Praktik menjaga tradisi bagi umat Hindu di Bali berdampak pada budaya kuliner. Seperti penyajian lawar yang dipertahankan sejak masa Hindu-Buddha di Nusantara.
Jauh sebelum agama dan kepercayaan lain masuk ke tanah air, ajaran Hindu-Buddha menjadi yang paling pertama masuk ke Indonesia. Saat itu bahkan belum terbentuk negara Indonesia, melainkan masih terdiri dari kerajaan-kerajaan yang bersatu bernama Nusantara.
Tanah Dewata atau Bali menjadi bukti nyata ajaran Hindu-Buddha yang masih dipegang teguh dan dijaga tradisinya oleh masyarakat setempat. Salah satu bukti nyatanya terlihat dari penyajian makanan khas yang masih bertahan sejak masa kerajaan hingga sekarang.
Lawar yang identik dengan makanan khas Bali ternyata bukan sekadar suguhan untuk lauk makan saja.

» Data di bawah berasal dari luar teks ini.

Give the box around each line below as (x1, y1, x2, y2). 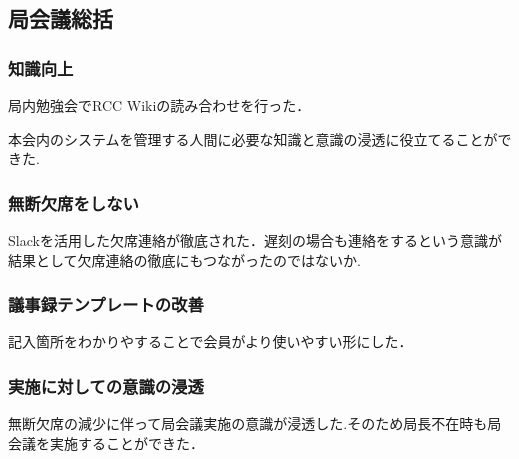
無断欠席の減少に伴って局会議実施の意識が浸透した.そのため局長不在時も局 (8, 413, 502, 434)
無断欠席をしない (8, 190, 139, 215)
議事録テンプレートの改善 (8, 292, 204, 317)
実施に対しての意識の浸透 (8, 373, 204, 398)
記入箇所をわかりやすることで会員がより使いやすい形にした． (8, 331, 413, 352)
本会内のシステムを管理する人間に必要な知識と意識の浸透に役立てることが (8, 128, 498, 149)
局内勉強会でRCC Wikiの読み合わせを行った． (8, 95, 311, 115)
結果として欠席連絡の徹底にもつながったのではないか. (8, 249, 361, 270)
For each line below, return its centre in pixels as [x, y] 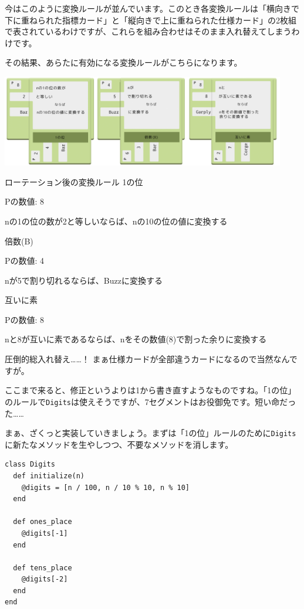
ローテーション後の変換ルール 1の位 [74, 181]
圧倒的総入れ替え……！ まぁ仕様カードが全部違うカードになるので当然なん [147, 359]
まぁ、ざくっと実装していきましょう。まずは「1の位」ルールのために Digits [151, 433]
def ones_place [43, 522]
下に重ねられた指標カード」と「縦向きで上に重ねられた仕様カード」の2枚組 [151, 20]
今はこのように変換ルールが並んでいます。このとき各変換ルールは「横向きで [152, 8]
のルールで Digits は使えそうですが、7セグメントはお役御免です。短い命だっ [151, 401]
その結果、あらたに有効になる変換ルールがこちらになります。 [124, 62]
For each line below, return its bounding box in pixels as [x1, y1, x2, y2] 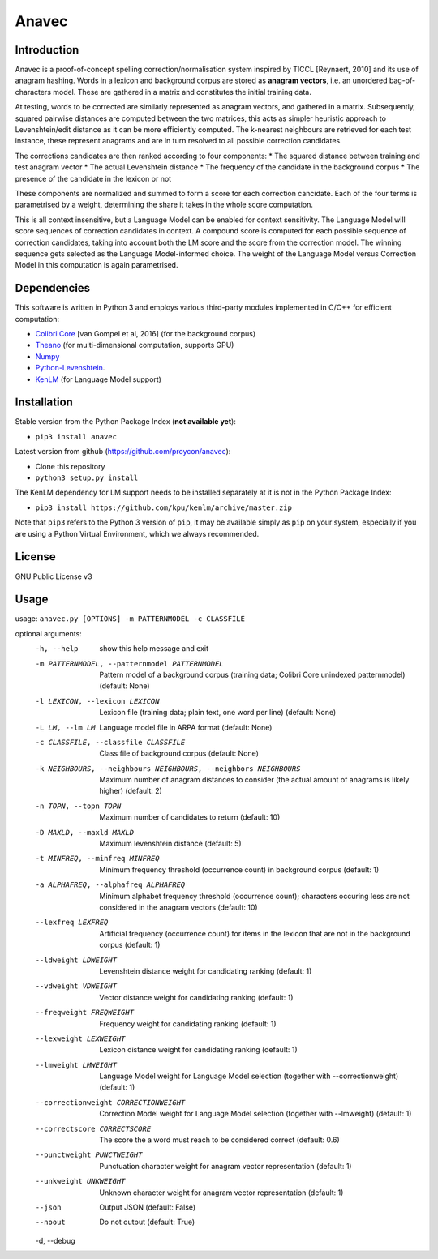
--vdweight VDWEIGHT [35, 982, 118, 991]
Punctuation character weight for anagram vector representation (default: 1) [99, 1161, 352, 1171]
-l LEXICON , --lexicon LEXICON [35, 696, 160, 705]
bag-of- [389, 75, 416, 85]
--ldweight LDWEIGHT [35, 955, 118, 965]
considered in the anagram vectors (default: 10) [99, 902, 259, 912]
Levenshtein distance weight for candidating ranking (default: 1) [99, 966, 312, 976]
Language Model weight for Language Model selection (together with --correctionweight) [99, 1071, 399, 1081]
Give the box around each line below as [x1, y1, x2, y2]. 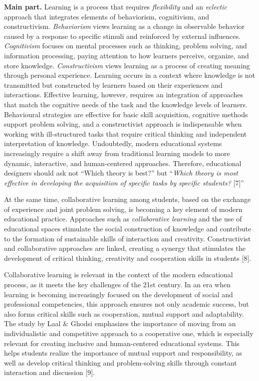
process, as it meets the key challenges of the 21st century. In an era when [4, 279, 231, 290]
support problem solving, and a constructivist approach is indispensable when [4, 119, 242, 129]
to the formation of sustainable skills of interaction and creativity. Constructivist [4, 233, 251, 243]
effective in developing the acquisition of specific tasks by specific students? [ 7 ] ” [4, 177, 244, 188]
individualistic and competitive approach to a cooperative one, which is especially [4, 328, 254, 338]
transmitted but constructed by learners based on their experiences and [4, 79, 223, 90]
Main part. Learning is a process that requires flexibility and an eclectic [4, 1, 227, 11]
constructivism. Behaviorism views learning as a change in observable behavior [4, 21, 245, 31]
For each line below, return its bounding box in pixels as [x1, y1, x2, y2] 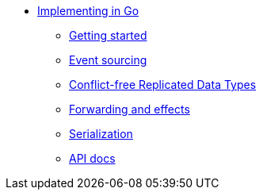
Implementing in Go [37, 4, 139, 17]
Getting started [69, 29, 147, 42]
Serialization [69, 127, 133, 140]
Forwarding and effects [69, 102, 190, 116]
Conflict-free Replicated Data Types [69, 78, 257, 91]
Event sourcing [69, 53, 147, 67]
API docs [69, 152, 116, 165]
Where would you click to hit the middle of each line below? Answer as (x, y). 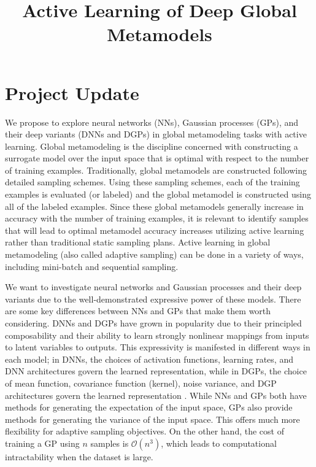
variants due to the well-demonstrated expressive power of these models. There (153, 299)
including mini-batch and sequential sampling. (92, 266)
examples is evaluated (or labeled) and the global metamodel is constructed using (158, 194)
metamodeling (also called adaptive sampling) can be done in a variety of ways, (154, 254)
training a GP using (42, 443)
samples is (110, 443)
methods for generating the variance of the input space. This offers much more (152, 419)
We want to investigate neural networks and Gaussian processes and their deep (153, 287)

Hidangan ini konon sudah ada sejak zaman pra Hindu dan peninggalan ajaran sekte Bhairawa.
Berikut 5 fakta lawar plek khas Bali yang dirangkum melalui berbagai sumber:
1. Asal Usul Lawar
Kadek Edi Palguna, dosen Ilmu Budaya di STAHN Mpu Kuturan Singaraja, menyebut lawar memiliki kaitan dengan persebaran suatu ajaran di Bali. Ada sekte Bhairawa pada masa pra Hindu yang digadang-gadang menyebarkan hidangan lawar sebagai makna dan simbol agamanya.
Lawar kemudian berkembang sejak masuknya agama Hindu dan dinobatkan menjadi makanan khas Bali. Lawar sendiri dianggap sebagai simbol keharmonisan dan keseimbangan dalam pengider buwana dalam konsep Dewata Nawasangga.
Sementara sejarawan lain juga menyebut lawar menjadi bukti lokalisasi Tantrayana melalui Hindu-Buddha di Bali. Awalnya lawar dibuat dalam berbagai warna, hijau, merah, putih, dan kuning, untuk menandakan seluruh arah mata angin.
2. Hidangan Upacara Keagamaan
Lawar di masa lampau tak hanya menjadi hidangan yang dinikmati warga Bali, tapi juga disajikan dalam berbagai acara keagamaan sebagai persembahan.
Sekte Bhairawa menggunakan lawar sebagai persembahan yadnya atau upacara pada setiap persembahyangannya. Setelah tegaknya paham Siwa Sidhanta, penyajian lawar semakin sering dilakukan oleh masyarakat Hindu di Bali.
Salah satunya dalam Hari Raya Galungan. Penyajian lawar bertujuan untuk merayakan hari kemenangan dan tanda perlawanan terhadap Adharma yang berarti kebatilan atau keburukan.